Mr. McCain, 80, weathered a revolt from the right within the Republican Party. And he found himself in an awkward relationship with Donald J. Trump, who last year mocked Mr. McCain’s military service and years as a prison of war in Vietnam, saying: “He was a war hero because he was captured. I like people who weren’t captured.”
Mr. McCain nonetheless endorsed Mr. Trump, justifying his decision not as a personal choice, but as a matter of respect for his party. His support was fleeting. He withdrew it last month, prompted, he said, by Mr. Trump’s “demeaning comments about women and his boasts about sexual assaults.”
Ms. Kirkpatrick, 66, embraced the positions pushed by Hillary Clinton, banking on support from Latino voters, moderate independent voters and disaffected middle-of-the-road Republicans to propel her to victory.

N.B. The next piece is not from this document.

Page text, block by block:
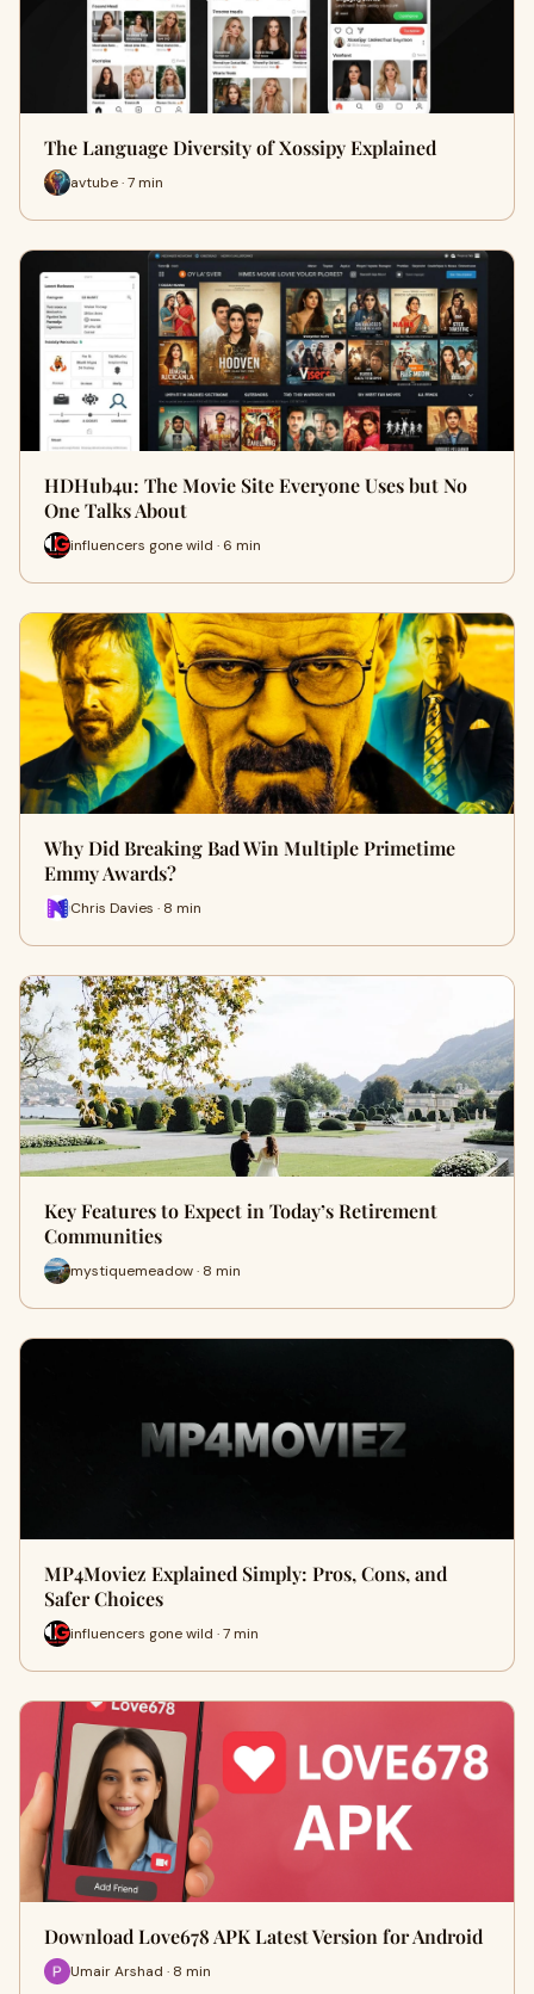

Mr. McCain was buoyed by a deep campaign war chest and by help from the Republican establishment. Last week, Mitt Romney, the party’s nominee in 2012, stumped for him in Arizona.
Mr. McCain seized on Ms. Kirkpatrick’s support of President Obama’s Affordable Care Act as a main point of attack. In ads, his campaign assailed her for calling her vote for the program her “proudest moment” in Congress and declared her “too liberal for Arizona.” —Fernanda Santos
Florida
MIAMI — After seeing his presidential hopes crater and then jumping back into the race for his Senate seat, Senator Marco Rubio is hoping to win a second term in a race against his Democratic rival, Representative Patrick Murphy.

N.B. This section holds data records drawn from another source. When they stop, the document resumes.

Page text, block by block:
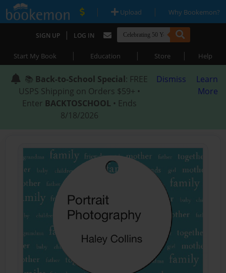
| Upload | Why Bookemon?
SIGN UP | LOG IN
Start My Book | Education | Store | Help
📚 Back-to-School Special: FREE
USPS Shipping on Orders $59+ •
Enter BACKTOSCHOOL • Ends
8/18/2026
Dismiss
Learn
More
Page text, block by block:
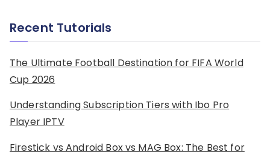
Recent Tutorials
The Ultimate Football Destination for FIFA World
Cup 2026
Understanding Subscription Tiers with Ibo Pro
Player IPTV
Firestick vs Android Box vs MAG Box: The Best for
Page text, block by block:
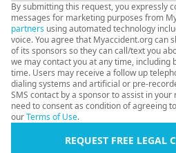
By submitting this request, you expressly
messages for marketing purposes from
partners using automated technology
voice. You agree that Myaccident.org can
of its sponsors so they can call/text you
we may contact you at any time,
time. Users may receive a follow up
dialing systems and artificial or pre-
SMS contact by a sponsor to assist in your
need to consent as condition of agreeing
ourTerms of Use.
REQUEST FREE LEGAL
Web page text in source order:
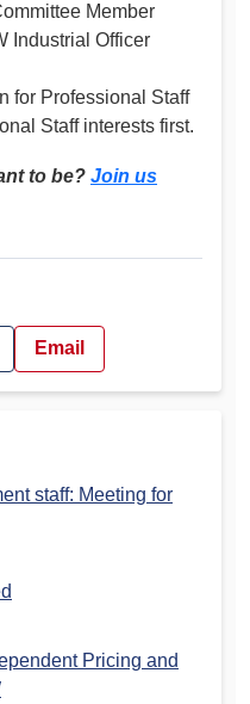
Member
Industrial Officer
for Professional Staff
Staff interests first.
to be? Join us
Email
staff: Meeting for
Pricing and
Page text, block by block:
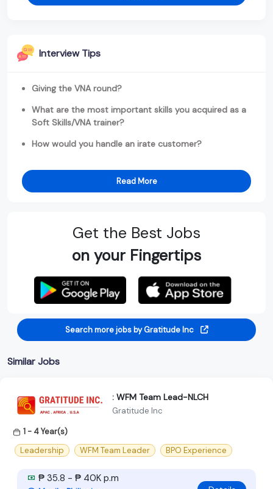
Interview Tips
Giving the VNA round?
What are the most important skills you acquired as a
Soft Skills/VNA trainer?
How would you handle an irate customer?
Read More
Get the Best Jobs
on your Fingertips
Search more jobs by Gratitude Inc
Similar Jobs
: WFM Team Lead-NLCH
Gratitude Inc
1 - 4 Year(s)
Leadership
WFM Team Leader BPO Experience
₱ 35.8 - ₱ 40K p.m

In an election pitting two young, ambitious strivers, Mr. Rubio, a Republican, has been by far the better-known, better-financed candidate, a lawmaker who ran for president this year and began his career in the Florida Statehouse, where he became speaker of the House. But the race proved surprisingly tight as Mr. Rubio, 45, struggled to characterize his support for Donald J. Trump, his onetime opponent in the presidential primary contests. Mr. Trump bested Mr. Rubio in the Florida primary and ridiculed him as “Little Marco.” Even as Mr. Rubio endorsed Mr. Trump, who is highly unpopular among Hispanics, a crucial constituency for the senator, he mostly avoided mentioning him on the stump.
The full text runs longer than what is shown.